Monday 9 January 2012

Devil, Devil - GW Kent (Solomon Islands)


Sergeant Ben Kella of the Solomon Islands Police Force is only a few days into a routine patrol, yet already he has been cursed by a magic man, stumbled across evidence of a cargo cult uprising and failed to find an American anthropologist who has been scouring the mountainous jungle in search of a priceless pornographic icon.

To complicate matters further, at a local mission station Kella discovers the redoubtable Sister Conchita secretly trying to bury a skeleton — then a mysterious gunman tries to kill her.

Kella already has enough problems. Mission-educated yet an aofia, the traditional peacemaker of the islands, reluctantly the sergeant is forced to link up with Sister Conchita, an independent and rebellious young American nun, to track down the perpetrators of a series of bizarre murders. The combination of the witch-doctor policeman and the Praying Mary, set against one of the most beautiful yet dangerous and primitive areas of the South Pacific in 1960, proves combative yet unexpectedly successful.

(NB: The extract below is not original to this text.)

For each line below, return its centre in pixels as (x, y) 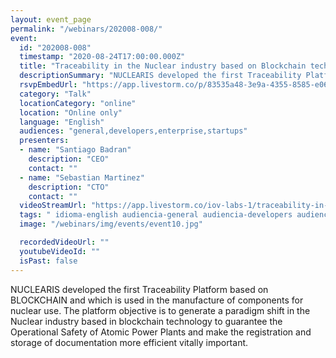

I would never normally have considered a book such as this, were it not for the fact that I am undertaking this challenge. While it is true that I have read quite a lot of crime fiction during the past few years, most of this has been based in Scandinavian, a part of the world that I am not a lot more familiar with than the South Pacific.

Initially I found this book quite heavy going, and the characters, Kella especially difficult to relate to - I suspect this was because the culture and the way of thinking described in this book is so alien and so different to anything I have encountered before. I persevered though, and by the time I was halfway through the book I was hooked.

Where else would you encounter so many interesting characters and story lines than here - a missing anthropologist, a Melanesian detective with a white Catholic education, a feisty American nun, remote bush tribes and exotic women in grass skirts. Add to the mix, cargo cults, death curses and pornographic icons, and you have a pretty good idea as to what this book is about.

This book, written by a former headmaster and BBC producer, who lived and worked on the islands for 8 years, gives fascinating insights into a unique way of life, and to me at least, made a refreshing change form the city based crime detectives of the north that I am more used to. Devil Devil is the first of what is hoped to be a whole series of books - I look forward with anticipation to the second installment.